- [Activity]: Using the listing below, give again exactly the lines from the line with "For each line below, return its centre" to the line with "plantillas de generación", inclusive, without the pictures.

- [Excerpted records]:
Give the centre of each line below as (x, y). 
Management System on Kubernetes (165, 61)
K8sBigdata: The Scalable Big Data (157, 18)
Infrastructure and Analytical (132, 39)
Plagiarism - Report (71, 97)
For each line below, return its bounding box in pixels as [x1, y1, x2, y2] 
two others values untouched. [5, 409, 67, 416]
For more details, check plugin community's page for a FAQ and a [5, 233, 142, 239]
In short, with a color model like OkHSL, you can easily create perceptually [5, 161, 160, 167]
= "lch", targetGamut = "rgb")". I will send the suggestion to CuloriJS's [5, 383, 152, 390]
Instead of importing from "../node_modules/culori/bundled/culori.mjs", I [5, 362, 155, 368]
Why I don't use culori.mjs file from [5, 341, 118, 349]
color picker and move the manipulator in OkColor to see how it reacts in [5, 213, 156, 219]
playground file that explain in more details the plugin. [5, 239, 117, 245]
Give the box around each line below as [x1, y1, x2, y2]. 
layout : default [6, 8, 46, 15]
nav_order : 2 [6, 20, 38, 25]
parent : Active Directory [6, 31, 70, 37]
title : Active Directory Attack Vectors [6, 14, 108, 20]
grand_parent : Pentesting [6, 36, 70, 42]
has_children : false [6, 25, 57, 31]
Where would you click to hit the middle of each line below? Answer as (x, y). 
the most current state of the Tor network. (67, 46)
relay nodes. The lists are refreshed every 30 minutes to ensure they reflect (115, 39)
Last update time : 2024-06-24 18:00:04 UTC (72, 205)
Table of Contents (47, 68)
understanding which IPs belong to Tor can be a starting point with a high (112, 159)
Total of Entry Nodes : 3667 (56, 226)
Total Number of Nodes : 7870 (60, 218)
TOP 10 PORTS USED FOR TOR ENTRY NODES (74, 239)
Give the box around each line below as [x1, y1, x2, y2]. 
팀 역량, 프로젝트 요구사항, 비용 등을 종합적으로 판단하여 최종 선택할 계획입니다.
---
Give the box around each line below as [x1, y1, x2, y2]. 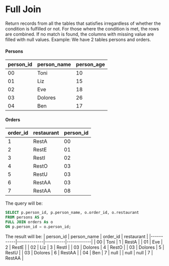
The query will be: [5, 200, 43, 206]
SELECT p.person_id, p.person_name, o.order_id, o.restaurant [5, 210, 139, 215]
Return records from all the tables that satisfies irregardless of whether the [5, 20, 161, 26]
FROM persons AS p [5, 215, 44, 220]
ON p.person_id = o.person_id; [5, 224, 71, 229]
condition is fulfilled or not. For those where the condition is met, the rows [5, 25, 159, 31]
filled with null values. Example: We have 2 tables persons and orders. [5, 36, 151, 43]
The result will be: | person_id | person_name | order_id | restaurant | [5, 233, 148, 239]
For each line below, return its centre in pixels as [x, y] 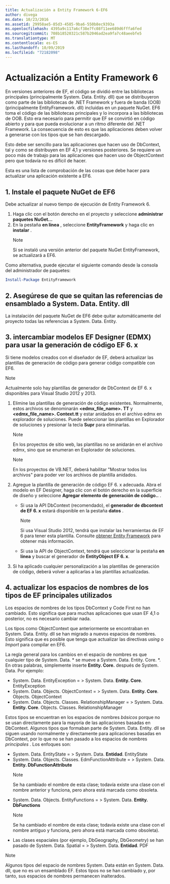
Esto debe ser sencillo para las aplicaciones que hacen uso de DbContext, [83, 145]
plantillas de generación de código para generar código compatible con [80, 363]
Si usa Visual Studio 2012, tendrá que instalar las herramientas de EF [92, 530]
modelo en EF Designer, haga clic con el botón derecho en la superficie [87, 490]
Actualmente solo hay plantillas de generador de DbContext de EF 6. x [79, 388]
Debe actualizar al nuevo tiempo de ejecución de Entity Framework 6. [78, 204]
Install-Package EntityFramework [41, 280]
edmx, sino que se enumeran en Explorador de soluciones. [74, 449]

- [Task response]:
For each line below, return its centre in pixels as [x, y] 
Esto debe ser sencillo para las aplicaciones que hacen uso de DbContext, [83, 145]
plantillas de generación de código para generar código compatible con [80, 363]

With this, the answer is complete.